Dataset items
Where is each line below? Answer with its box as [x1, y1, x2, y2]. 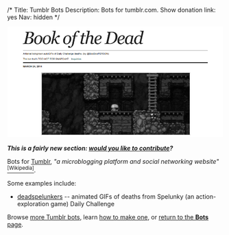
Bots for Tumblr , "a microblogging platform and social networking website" [7, 158, 219, 166]
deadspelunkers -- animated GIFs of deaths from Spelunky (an [16, 192, 195, 201]
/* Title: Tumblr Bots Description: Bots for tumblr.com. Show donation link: [7, 6, 216, 14]
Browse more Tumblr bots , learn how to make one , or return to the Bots [7, 212, 209, 221]
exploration [16, 199, 49, 208]
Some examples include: [7, 179, 77, 187]
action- [195, 192, 217, 201]
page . [7, 220, 24, 228]
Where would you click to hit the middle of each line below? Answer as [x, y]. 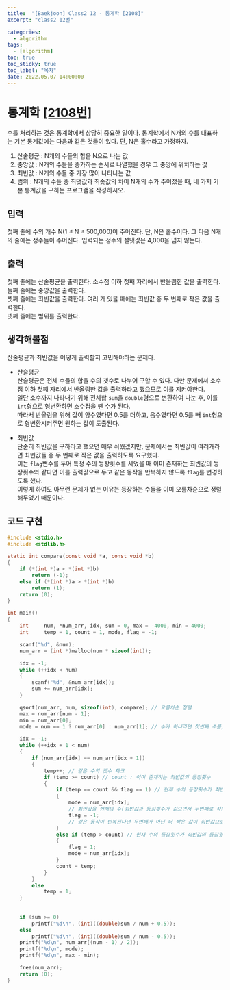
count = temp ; [76, 866]
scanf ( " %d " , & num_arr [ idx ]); [73, 683]
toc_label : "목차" [32, 70]
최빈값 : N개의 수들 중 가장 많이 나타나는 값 [74, 173]
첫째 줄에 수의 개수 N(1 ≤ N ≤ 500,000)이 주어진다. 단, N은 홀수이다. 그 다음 [108, 232]
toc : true [21, 58]
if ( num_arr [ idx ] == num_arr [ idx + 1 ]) [89, 758]
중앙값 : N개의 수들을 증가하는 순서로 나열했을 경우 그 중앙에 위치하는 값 [112, 164]

:: Assigned task ::
Can the entries above be repeated exactly, without their pictures?

:: Written reply ::
Where is each line below? Answer with its box as [x1, y1, x2, y2]. 
Bots for Tumblr , "a microblogging platform and social networking website" [7, 158, 219, 166]
deadspelunkers -- animated GIFs of deaths from Spelunky (an [16, 192, 195, 201]
/* Title: Tumblr Bots Description: Bots for tumblr.com. Show donation link: [7, 6, 216, 14]
Browse more Tumblr bots , learn how to make one , or return to the Bots [7, 212, 209, 221]
exploration [16, 199, 49, 208]
Some examples include: [7, 179, 77, 187]
action- [195, 192, 217, 201]
page . [7, 220, 24, 228]
Where would you click to hit the middle of each line below? Answer as [x, y]. 
count = temp ; [76, 866]
scanf ( " %d " , & num_arr [ idx ]); [73, 683]
toc_label : "목차" [32, 70]
최빈값 : N개의 수들 중 가장 많이 나타나는 값 [74, 173]
첫째 줄에 수의 개수 N(1 ≤ N ≤ 500,000)이 주어진다. 단, N은 홀수이다. 그 다음 [108, 232]
toc : true [21, 58]
if ( num_arr [ idx ] == num_arr [ idx + 1 ]) [89, 758]
중앙값 : N개의 수들을 증가하는 순서로 나열했을 경우 그 중앙에 위치하는 값 [112, 164]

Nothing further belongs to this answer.